NOMURA: A Spectrally Efficient Non-orthogonal 5G Multiple Access Downlink Scheme for Cognitive Radio

Orthogonal Frequency Division Multiple Access (OFDMA) is now becoming an impeding rather than a sustainable technology for realizing the vision of 5G due to its tight synchronization, orthogonality constraints, and significant bandwidth wastage due to Cyclic Prefix. To overcome this limitation, several non-orthogonal schemes have been introduced as candidates for upcoming 5G technology for providing flexible, reliable, fair and high-speed multiple access to users and/or devices. A combination of Non-Orthogonal Multiple Access (NOMA) and Universal Filtered Multi-Carrier (UFMC) is found suitable for downlink scenario. We propose NOMA-UFMC-based Radio Access (NOMURA) scheme, which is asynchronous, bandwidth efficient and provides higher throughput. The proposed scheme is non-orthogonal in two aspects: (1) NOMA provides resources to different users via power scaling while utilizing same frequency resources, and (2) UFMC allows for a slight delay in synchronization, hence not strictly compliant with orthogonality requirements.
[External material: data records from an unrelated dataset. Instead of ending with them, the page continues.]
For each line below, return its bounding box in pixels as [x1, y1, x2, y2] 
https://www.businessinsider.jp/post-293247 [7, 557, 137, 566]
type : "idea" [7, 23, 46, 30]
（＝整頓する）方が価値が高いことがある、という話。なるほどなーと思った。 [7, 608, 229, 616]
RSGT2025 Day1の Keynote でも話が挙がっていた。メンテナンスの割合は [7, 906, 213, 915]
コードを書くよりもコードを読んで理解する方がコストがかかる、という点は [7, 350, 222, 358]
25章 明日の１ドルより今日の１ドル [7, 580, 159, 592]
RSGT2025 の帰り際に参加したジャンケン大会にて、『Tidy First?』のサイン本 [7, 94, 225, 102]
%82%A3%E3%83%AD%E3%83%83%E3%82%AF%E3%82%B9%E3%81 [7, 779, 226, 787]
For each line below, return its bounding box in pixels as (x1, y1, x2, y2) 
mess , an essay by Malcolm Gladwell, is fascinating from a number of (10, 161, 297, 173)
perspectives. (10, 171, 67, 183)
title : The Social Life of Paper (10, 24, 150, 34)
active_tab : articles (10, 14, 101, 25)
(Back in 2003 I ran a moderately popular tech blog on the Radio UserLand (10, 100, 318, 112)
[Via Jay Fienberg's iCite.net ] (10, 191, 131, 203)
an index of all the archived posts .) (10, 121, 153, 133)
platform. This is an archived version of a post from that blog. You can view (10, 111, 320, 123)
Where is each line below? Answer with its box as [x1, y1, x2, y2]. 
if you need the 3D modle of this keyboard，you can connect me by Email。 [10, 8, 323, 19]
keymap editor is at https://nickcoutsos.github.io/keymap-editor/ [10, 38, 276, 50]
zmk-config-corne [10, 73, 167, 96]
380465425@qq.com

The components of the proposed scheme, namely NOMA and UFMC, are backward compatible with OFDMA ensuring trivial application of Multiple Input Multiple Output and other performance enhancement measures already developed for OFDMA. We provide simulation results benchmarked against OFDMA and Filter Bank Multi-Carrier-Filtered Multi-Tone and show that NOMURA is more apt for flexible bandwidth allocations, active cancellation, higher throughput and provides equivalent Bit Error Rate performance under AWGN and Rayleigh fading conditions.